*** Exercise input ***

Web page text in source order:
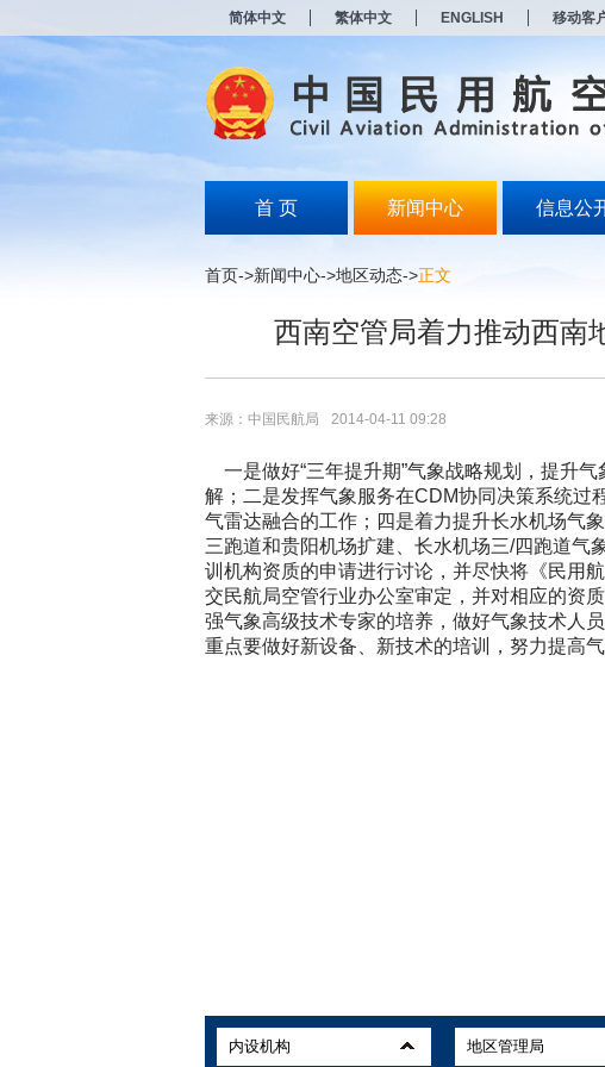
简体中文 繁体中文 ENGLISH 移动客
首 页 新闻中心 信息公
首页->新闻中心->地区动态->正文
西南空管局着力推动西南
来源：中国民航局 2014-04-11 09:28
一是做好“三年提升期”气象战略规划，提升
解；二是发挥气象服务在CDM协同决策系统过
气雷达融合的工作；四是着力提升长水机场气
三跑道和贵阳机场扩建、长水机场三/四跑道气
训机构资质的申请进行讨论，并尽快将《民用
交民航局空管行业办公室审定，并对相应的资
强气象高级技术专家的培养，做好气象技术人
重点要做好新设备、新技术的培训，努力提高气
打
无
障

***

Strip the images and return the remaining data exactly.

Web page text in source order:
简体中文 繁体中文 ENGLISH 移动客
首 页 新闻中心 信息公
首页->新闻中心->地区动态->正文
西南空管局着力推动西南
来源：中国民航局 2014-04-11 09:28
一是做好“三年提升期”气象战略规划，提升
解；二是发挥气象服务在CDM协同决策系统过
气雷达融合的工作；四是着力提升长水机场气
三跑道和贵阳机场扩建、长水机场三/四跑道气
训机构资质的申请进行讨论，并尽快将《民用
交民航局空管行业办公室审定，并对相应的资
强气象高级技术专家的培养，做好气象技术人
重点要做好新设备、新技术的培训，努力提高气
打
无
障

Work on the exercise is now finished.